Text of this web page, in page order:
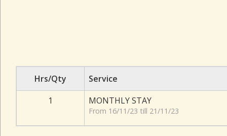
Hrs/Qty
Service
1
MONTHLY STAY
From 16/11/23 till 21/11/23
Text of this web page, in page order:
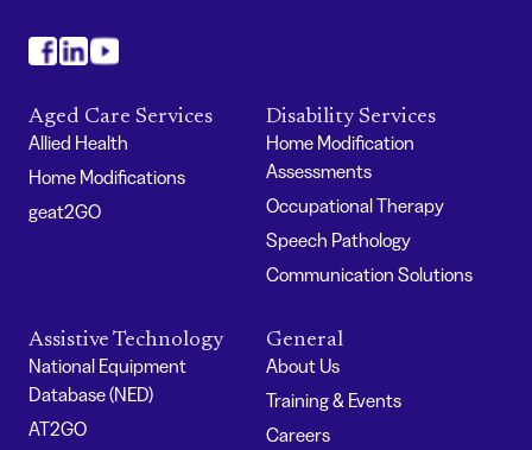
Aged Care Services
Allied Health
Home Modifications
geat2GO
Disability Services
Home Modification
Assessments
Occupational Therapy
Speech Pathology
Communication Solutions
Assistive Technology
National Equipment
Database (NED)
AT2GO
General
About Us
Training & Events
Careers
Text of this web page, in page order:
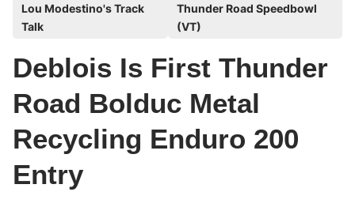
e
d
Lou Modestino's Track
Talk
Thunder Road Speedbowl
(VT)
Deblois Is First Thunder
Road Bolduc Metal
Recycling Enduro 200
Entry
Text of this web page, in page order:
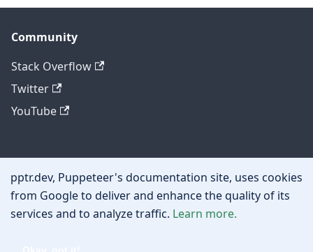
Community
Stack Overflow
Twitter
YouTube
Other
Privacy policy
Cookie policy
pptr.dev, Puppeteer's documentation site, uses cookies
from Google to deliver and enhance the quality of its
services and to analyze traffic. Learn more.
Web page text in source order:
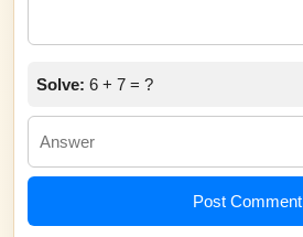
Solve: 6 + 7 = ?
Post Comment
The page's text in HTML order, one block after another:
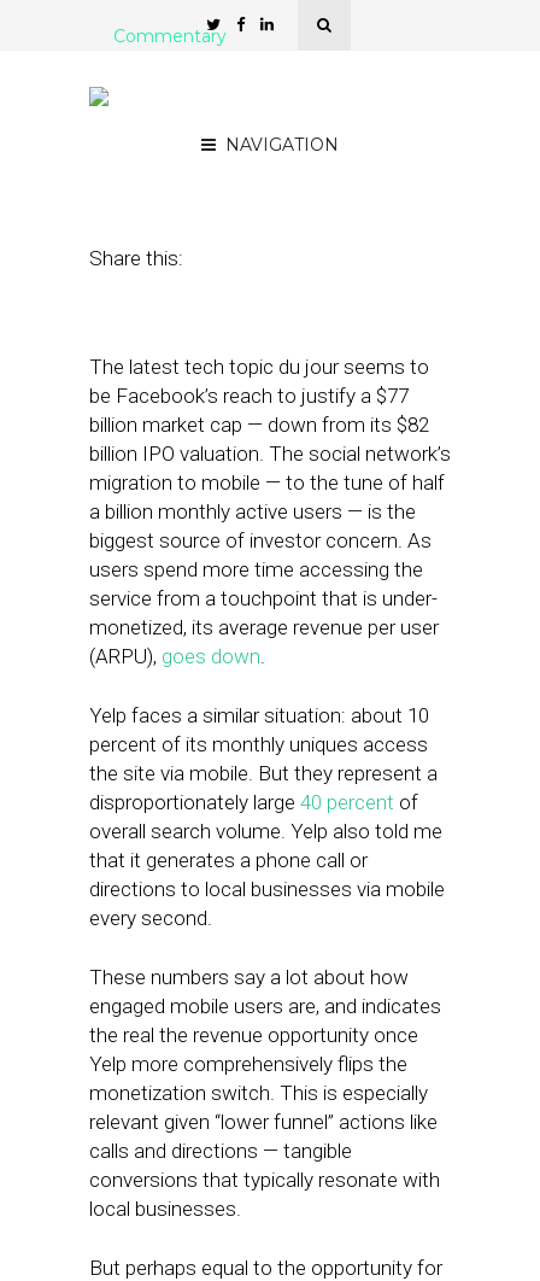
NAVIGATION
Commentary
Share this:
The latest tech topic du jour seems to
be Facebook’s reach to justify a $77
billion market cap — down from its $82
billion IPO valuation. The social network’s
migration to mobile — to the tune of half
a billion monthly active users — is the
biggest source of investor concern. As
users spend more time accessing the
service from a touchpoint that is under-
monetized, its average revenue per user
(ARPU), goes down.
Yelp faces a similar situation: about 10
percent of its monthly uniques access
the site via mobile. But they represent a
disproportionately large 40 percent of
overall search volume. Yelp also told me
that it generates a phone call or
directions to local businesses via mobile
every second.
These numbers say a lot about how
engaged mobile users are, and indicates
the real the revenue opportunity once
Yelp more comprehensively flips the
monetization switch. This is especially
relevant given “lower funnel” actions like
calls and directions — tangible
conversions that typically resonate with
local businesses.
But perhaps equal to the opportunity for
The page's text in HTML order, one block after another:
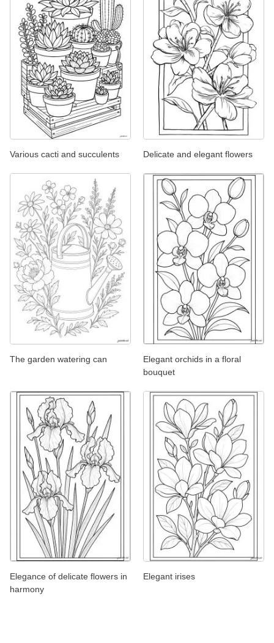
Various cacti and succulents Delicate and elegant flowers
The garden watering can
Elegant orchids in a floral
bouquet
Elegance of delicate flowers in
harmony
Elegant irises
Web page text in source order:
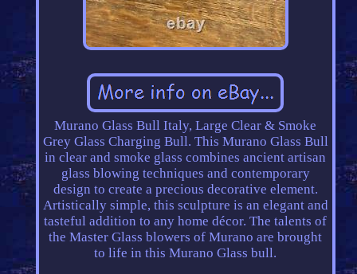
Murano Glass Bull Italy, Large Clear & Smoke
Grey Glass Charging Bull. This Murano Glass Bull
in clear and smoke glass combines ancient artisan
glass blowing techniques and contemporary
design to create a precious decorative element.
Artistically simple, this sculpture is an elegant and
tasteful addition to any home décor. The talents of
the Master Glass blowers of Murano are brought
to life in this Murano Glass bull.
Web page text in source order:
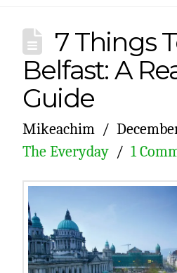
7 Things
Belfast: A
Guide
Mikeachim
The Everyday
1
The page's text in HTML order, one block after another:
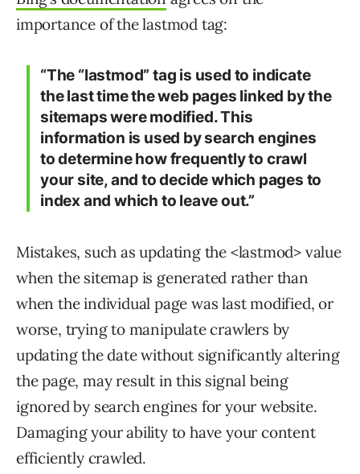
importance of the lastmod tag:
“The “lastmod” tag is used to indicate
the last time the web pages linked by the
sitemaps were modified. This
information is used by search engines
to determine how frequently to crawl
your site, and to decide which pages to
index and which to leave out.”
Mistakes, such as updating the <lastmod> value
when the sitemap is generated rather than
when the individual page was last modified, or
worse, trying to manipulate crawlers by
updating the date without significantly altering
the page, may result in this signal being
ignored by search engines for your website.
Damaging your ability to have your content
efficiently crawled.
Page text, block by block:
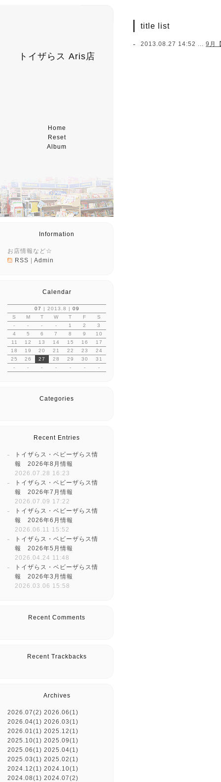
トイザらス Aris店
Home
Reset
Album
title list
2013.08.27 14:52 ... 9月
Information
お店情報など☆
RSS
Admin
Calendar
07 | 2013.8 | 09
S
M T W T F
S
-
- - - 1 2
3
4
5 6 7 8 9
10
11
12 13 14 15 16
17
18
19 20 21 22 23
24
25
26 27 28 29 30
31
-
- - - - - -
Categories
Recent Entries
トイザらス・ベビーザらス情
報 2026年8月情報
2026.07.28 16:23
トイザらス・ベビーザらス情
報 2026年7月情報
2026.07.09 17:22
トイザらス・ベビーザらス情
報 2026年6月情報
2026.06.11 15:52
トイザらス・ベビーザらス情
報 2026年5月情報
2026.04.24 11:48
トイザらス・ベビーザらス情
報 2026年3月情報
2026.03.06 15:58
Recent Comments
Recent Trackbacks
Archives
2026.07(2) 2026.06(1)
2026.04(1) 2026.03(1)
2026.01(1) 2025.12(1)
2025.10(1) 2025.09(1)
2025.06(1) 2025.04(1)
2025.03(1) 2025.02(1)
2024.12(1) 2024.10(1)
2024.08(1) 2024.07(2)
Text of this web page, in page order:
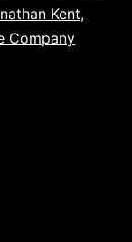
Kent,
Company
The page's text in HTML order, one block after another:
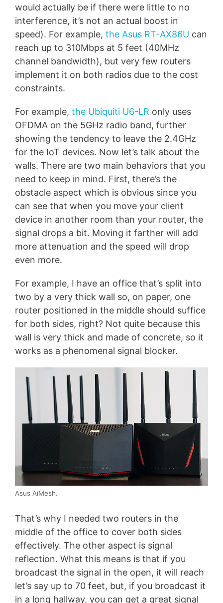
would actually be if there were little to no
interference, it’s not an actual boost in
speed). For example, the Asus RT-AX86U can
reach up to 310Mbps at 5 feet (40MHz
channel bandwidth), but very few routers
implement it on both radios due to the cost
constraints.
For example, the Ubiquiti U6-LR only uses
OFDMA on the 5GHz radio band, further
showing the tendency to leave the 2.4GHz
for the IoT devices. Now let’s talk about the
walls. There are two main behaviors that you
need to keep in mind. First, there’s the
obstacle aspect which is obvious since you
can see that when you move your client
device in another room than your router, the
signal drops a bit. Moving it farther will add
more attenuation and the speed will drop
even more.
For example, I have an office that’s split into
two by a very thick wall so, on paper, one
router positioned in the middle should suffice
for both sides, right? Not quite because this
wall is very thick and made of concrete, so it
works as a phenomenal signal blocker.
Asus AiMesh.
That’s why I needed two routers in the
middle of the office to cover both sides
effectively. The other aspect is signal
reflection. What this means is that if you
broadcast the signal in the open, it will reach
let’s say up to 70 feet, but, if you broadcast it
in a long hallway, you can get a great signal

****************************************

- **REQUIREMENT**: Copy the whole of the material above exactly, but not its images.

- **RESULT OF THIS EXERCISE**:
Text of this web page, in page order:
Hrs/Qty
Service
1
MONTHLY STAY
From 16/11/23 till 21/11/23
Text of this web page, in page order:
Aged Care Services
Allied Health
Home Modifications
geat2GO
Disability Services
Home Modification
Assessments
Occupational Therapy
Speech Pathology
Communication Solutions
Assistive Technology
National Equipment
Database (NED)
AT2GO
General
About Us
Training & Events
Careers
Text of this web page, in page order:
e
d
Lou Modestino's Track
Talk
Thunder Road Speedbowl
(VT)
Deblois Is First Thunder
Road Bolduc Metal
Recycling Enduro 200
Entry
Text of this web page, in page order:
Community
Stack Overflow
Twitter
YouTube
Other
Privacy policy
Cookie policy
pptr.dev, Puppeteer's documentation site, uses cookies
from Google to deliver and enhance the quality of its
services and to analyze traffic. Learn more.
Web page text in source order:
Solve: 6 + 7 = ?
Post Comment
The page's text in HTML order, one block after another:
NAVIGATION
Commentary
Share this:
The latest tech topic du jour seems to
be Facebook’s reach to justify a $77
billion market cap — down from its $82
billion IPO valuation. The social network’s
migration to mobile — to the tune of half
a billion monthly active users — is the
biggest source of investor concern. As
users spend more time accessing the
service from a touchpoint that is under-
monetized, its average revenue per user
(ARPU), goes down.
Yelp faces a similar situation: about 10
percent of its monthly uniques access
the site via mobile. But they represent a
disproportionately large 40 percent of
overall search volume. Yelp also told me
that it generates a phone call or
directions to local businesses via mobile
every second.
These numbers say a lot about how
engaged mobile users are, and indicates
the real the revenue opportunity once
Yelp more comprehensively flips the
monetization switch. This is especially
relevant given “lower funnel” actions like
calls and directions — tangible
conversions that typically resonate with
local businesses.
But perhaps equal to the opportunity for
The page's text in HTML order, one block after another:
Various cacti and succulents Delicate and elegant flowers
The garden watering can
Elegant orchids in a floral
bouquet
Elegance of delicate flowers in
harmony
Elegant irises
Web page text in source order:
Murano Glass Bull Italy, Large Clear & Smoke
Grey Glass Charging Bull. This Murano Glass Bull
in clear and smoke glass combines ancient artisan
glass blowing techniques and contemporary
design to create a precious decorative element.
Artistically simple, this sculpture is an elegant and
tasteful addition to any home décor. The talents of
the Master Glass blowers of Murano are brought
to life in this Murano Glass bull.
Web page text in source order:
7 Things
Belfast: A
Guide
Mikeachim
The Everyday
1
The page's text in HTML order, one block after another:
importance of the lastmod tag:
“The “lastmod” tag is used to indicate
the last time the web pages linked by the
sitemaps were modified. This
information is used by search engines
to determine how frequently to crawl
your site, and to decide which pages to
index and which to leave out.”
Mistakes, such as updating the <lastmod> value
when the sitemap is generated rather than
when the individual page was last modified, or
worse, trying to manipulate crawlers by
updating the date without significantly altering
the page, may result in this signal being
ignored by search engines for your website.
Damaging your ability to have your content
efficiently crawled.
Page text, block by block:
トイザらス Aris店
Home
Reset
Album
title list
2013.08.27 14:52 ... 9月
Information
お店情報など☆
RSS
Admin
Calendar
07 | 2013.8 | 09
S
M T W T F
S
-
- - - 1 2
3
4
5 6 7 8 9
10
11
12 13 14 15 16
17
18
19 20 21 22 23
24
25
26 27 28 29 30
31
-
- - - - - -
Categories
Recent Entries
トイザらス・ベビーザらス情
報 2026年8月情報
2026.07.28 16:23
トイザらス・ベビーザらス情
報 2026年7月情報
2026.07.09 17:22
トイザらス・ベビーザらス情
報 2026年6月情報
2026.06.11 15:52
トイザらス・ベビーザらス情
報 2026年5月情報
2026.04.24 11:48
トイザらス・ベビーザらス情
報 2026年3月情報
2026.03.06 15:58
Recent Comments
Recent Trackbacks
Archives
2026.07(2) 2026.06(1)
2026.04(1) 2026.03(1)
2026.01(1) 2025.12(1)
2025.10(1) 2025.09(1)
2025.06(1) 2025.04(1)
2025.03(1) 2025.02(1)
2024.12(1) 2024.10(1)
2024.08(1) 2024.07(2)
Text of this web page, in page order:
Kent,
Company
The page's text in HTML order, one block after another:
would actually be if there were little to no
interference, it’s not an actual boost in
speed). For example, the Asus RT-AX86U can
reach up to 310Mbps at 5 feet (40MHz
channel bandwidth), but very few routers
implement it on both radios due to the cost
constraints.
For example, the Ubiquiti U6-LR only uses
OFDMA on the 5GHz radio band, further
showing the tendency to leave the 2.4GHz
for the IoT devices. Now let’s talk about the
walls. There are two main behaviors that you
need to keep in mind. First, there’s the
obstacle aspect which is obvious since you
can see that when you move your client
device in another room than your router, the
signal drops a bit. Moving it farther will add
more attenuation and the speed will drop
even more.
For example, I have an office that’s split into
two by a very thick wall so, on paper, one
router positioned in the middle should suffice
for both sides, right? Not quite because this
wall is very thick and made of concrete, so it
works as a phenomenal signal blocker.
Asus AiMesh.
That’s why I needed two routers in the
middle of the office to cover both sides
effectively. The other aspect is signal
reflection. What this means is that if you
broadcast the signal in the open, it will reach
let’s say up to 70 feet, but, if you broadcast it
in a long hallway, you can get a great signal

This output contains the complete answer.